Collections (Short Stories and Essays)

  1. The Best Short Stories of O. Henry by O. Henry (William Sydney Porter) (1896 – 1909)
  2. The Christmas Novels by Charles Dickens (1843 – 1848)
  3. The Best Short Stories by Guy de Maupassant (1881 – 1891)
  4. The Canterbury Tales by Geoffrey Chaucer (14th century) RR
  5. Metamorphoses by Ovid 8th century RR
  6. Leaves of Grass by Walt Whitman (1860) RR
  7. The Collected Stories of Eudora Welty (1909 – 2004)
  8. Runaway (short story collection) by Alice Munro
  9. Speak, Memory by Vladimir Nabokov (1951)
  10. Selected Stories by  Andre Dubus (1988)
  11. Basho: The Complete Haiku Matsuo Basho (1662 – 1694)
  12. Flannery O’Connor: Collected Works by Flannery O’Connor (1946 – 1964)
  13. A Good Man Is Hard to Find and Other Stories by Flannery O’Conner (1955)

On Writing

  1. Willa Cather On Writing by Willa Cather (1949)
  2. Aristotle: Poetics by Aristotle (RR) (335 BC) RR
  3. Zen in the Art of Writing by Ray Bradbury (1990) RR
  4. Mystery and Manners: Occasional Prose by Flannery O’Connor (1970)

My Read the Classics challenge to YOU

Check out  A Room of One’s Own for more on The Classics Club book reading challenge.

  • Are you a blogger or do you write reviews about what you read on Amazon, Good Reads, Library Thing or anywhere else? Join The Classics Club.

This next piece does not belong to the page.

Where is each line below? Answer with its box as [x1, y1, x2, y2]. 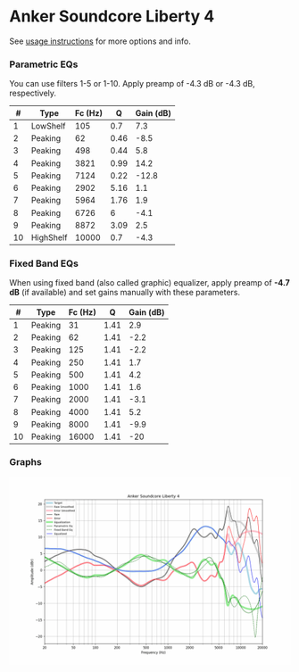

  • Don’t want to blog but are ready to read? By all means create your own list of 25, 50, or even 100 books to read and start now. Be sure and let me know what you’re doing, too. Comments are welcome below.

Image Credits: Book covers sourced from; Reading the Classics cover composite created by Vikk Simmons 2012 using Amazon cover images; The Classic Club image via A Room of One’s Own blog; Shelves of books photographs copyright Vikk Simmons 2012.

  • Jillian

    Hi Vikk!! Thank you for that generous introduction. :-) I love that you’re going to be revisiting some works to see what you think now, and I LOVE LOVE LOVE that you included some essay and story/poetry anthologies. I can’t wait to see what you think of Dickens’s Christmas novels. I just read those for the first time last year. Very best wishes to you in this, and WELCOME! :-)

  • Hope Owsley

    I’ve read only about a dozen of the titles listed here, but REALLY enjoyed Cyrano de Bergerac, Count of MC and Fahrenheit 451.  Hope you like them too!

  • melainebooks

    Hi Vikk ! Your choice is wonderful :) I’ll follow you and your readings. Now that I’ve read your list, more books come into my mind to read. It’ll be extra readings.

  • Vikk Simmons

    Thanks, Jillian. I’m a huge fan of collections for many readers. As a writer I find anthologies to be a great way to get a feel for a writer’s work and style without having to delve deeply into a big book, but especially because the anthologies introduce me to so many more writers.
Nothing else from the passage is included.